1. Field of the Invention
The present invention relates to an aluminum oxide (Al2O3) sintered body, and a semiconductor manufacturing apparatus member and a liquid crystal manufacturing apparatus member, each of which uses the aluminum oxide sintered body.
2. Description of Related Art
At present, aluminum oxide sintered bodies are widely used in electronic parts and industrial machinery parts. Since aluminum oxide sintered bodies used for these purposes require excellent electrical properties, mechanical properties, chemical resistance, and plasma resistance, low soda aluminum oxide whose Na2O content is not more than 0.1% is commonly used. In the manufacturing process of the low soda aluminum oxide used herein, the prevailing practice is to add, when firing aluminum hydroxide that is the precursor of aluminum oxide, silicon oxide particles and aluminum chloride in order that Na2O contained in the aluminum hydroxide is removed by adsorption or reaction.
In respect to an aluminum oxide sintered body used in semiconductor manufacturing apparatus members, Japanese Patent Application Laid-Open No. 6-157132 describes a method of manufacturing a high purity aluminum oxide sintered body whose impurity content is reduced significantly. The method described includes: suppressing the alkali metal oxide in the aluminum oxide sintered body to not more than 50 ppm and the magnesium oxide content to 100 ppm; and in addition suppressing and controlling the entry of alkali metal from the manufacturing steps. Thereby, impurities become lessened and abnormal grain growth of aluminum oxide can be suppressed to attain the aluminum oxide sintered body excellent in plasma resistance.
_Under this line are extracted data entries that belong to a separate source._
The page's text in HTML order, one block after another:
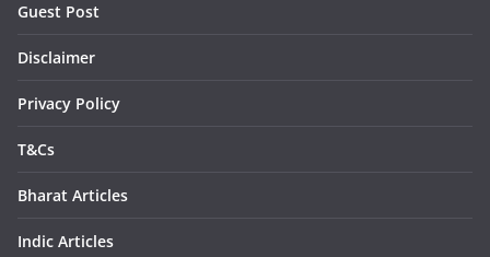
s
Guest Post
Disclaimer
Privacy Policy
T&Cs
Bharat Articles
Indic Articles
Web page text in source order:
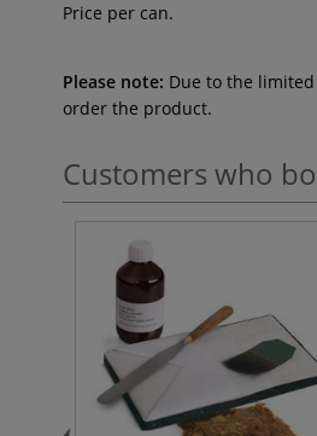
Price per can.
Please note: Due to the
order the product.
Customers who
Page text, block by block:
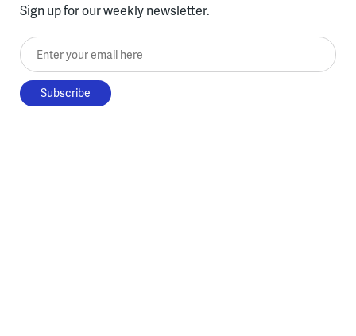
Sign up for our weekly newsletter.
Enter your email here
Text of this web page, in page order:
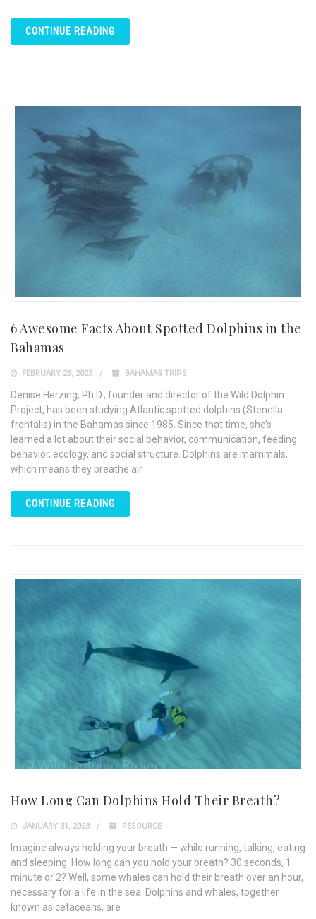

Additionally, Japanese Patent Application Laid-Open No. 5-217946 describes a semiconductor manufacturing apparatus member that absorbs less microwave, prevents occurrence of cracks, and has excellent productivity. That is, an aluminum oxide sintered body having aluminum oxide of not less than 99.9%, silica of less than 100 ppm, and alkali metal oxide of not more than 50 ppm can have excellent plasma resistance and prevent the occurrence of cracks due to microwave, provided that a specific gravity is not less than 3.96, a mean particle size is not less than 10 μm, and a dielectric dissipation factor is not more than 8×10−4.
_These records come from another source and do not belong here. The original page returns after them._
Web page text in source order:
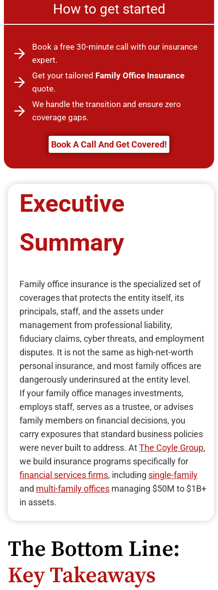
How to get started
Book a free 30-minute call with our insurance
expert.
Get your tailored Family Office Insurance
quote.
We handle the transition and ensure zero
coverage gaps.
Book A Call And Get Covered!
Executive
Summary
Family office insurance is the specialized set of
coverages that protects the entity itself, its
principals, staff, and the assets under
management from professional liability,
fiduciary claims, cyber threats, and employment
disputes. It is not the same as high-net-worth
personal insurance, and most family offices are
dangerously underinsured at the entity level.
If your family office manages investments,
employs staff, serves as a trustee, or advises
family members on financial decisions, you
carry exposures that standard business policies
were never built to address. At The Coyle Group,
we build insurance programs specifically for
financial services firms, including single-family
and multi-family offices managing $50M to $1B+
in assets.
The Bottom Line:
Key Takeaways

Recently, in industrial machinery parts, especially semiconductor manufacturing apparatus members and liquid crystal manufacturing apparatus members, as devices become larger, parts used in these apparatuses are also increasingly larger. Aluminum oxide sintered bodies used therefor are no exceptions.
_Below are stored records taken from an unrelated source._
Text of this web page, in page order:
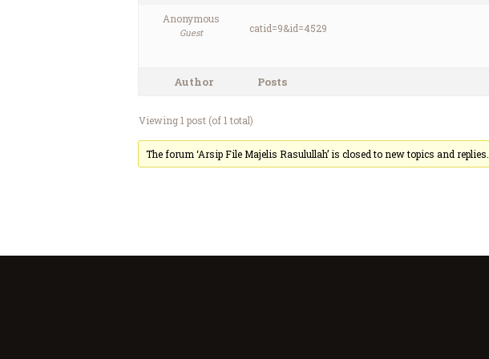
Anonymous
Guest catid=9&id=4529
Author Posts
Viewing 1 post (of 1 total)
The forum ‘Arsip File Majelis Rasulullah’ is closed to new topics and replies.

The problems especially in manufacturing a large aluminum oxide sintered body are forming and firing. When a forming body is fired to obtain a large aluminum oxide sintered body having a large wall thickness, a temperature distribution occurs at the forming body interior and the surface vicinity in the firing step, thereby facilitating advance sintering of the surface vicinity. Therefore, the surface vicinal portion and the interior often have different sintered states. Specifically, due to the fact that sintering does not proceed uniformly, the surface vicinity initially becomes a dense sintered body, while in the interior crystals fail to have sufficient grain growth, resulting in a sintered body with numerous voids. To solve this phenomenon, attempts are being made, for example, by the manufacturing method described in Japanese Patent Application Laid-Open No. 6-157132, and by extremely delaying firing temperature rise in the temperature range within which sintering proceeds. But in practice, no satisfactory results have been achieved, and therefore poor productivity.
In the aluminum oxide sintered body obtained by the manufacturing method described in Japanese Patent Application Laid-Open No. 6-157132, alkali metal entering from the manufacturing steps is suppressed and controlled. However, in normally used aluminum oxide powder, material containing phosphorous is used in soda-removing step for making aluminum oxide obtained by Bayer's process into low soda aluminum oxide, and therefore, in general, the obtained low soda aluminum oxide also contains phosphorous, and the phosphorous content is as much as over 0.0025% by weight. This hinders a uniform grain growth especially in a large aluminum oxide sintered body.
The aluminum oxide sintered body described in Japanese Patent Application Laid-Open No. 5-217946 has the following characteristics: Specific gravity is not less than 3.96; Mean particle size is not less than 10 μm; and Dielectric dissipation factor is not more than 8×10−4. However, as in Japanese Patent Application Laid-Open No. 6-157132, there is no finding with regard to grain growth inhibition due to phosphorous contained in low soda aluminum oxide serving as raw material.
Thus, in the conventional aluminum oxide sintered bodies, because the surface vicinity and the interior have different sintered states as above described, there arises a large difference in density between the surface vicinity and the interior. Therefore, the obtained aluminum oxide sintered body has a large dielectric dissipation factor value. The use of such an aluminum oxide sintered body in semiconductor manufacturing apparatus members degrades microwave permeability and hence the aluminum oxide sintered body generates heat, which can cause cracks to reduce the lifetime of the semiconductor manufacturing apparatus members.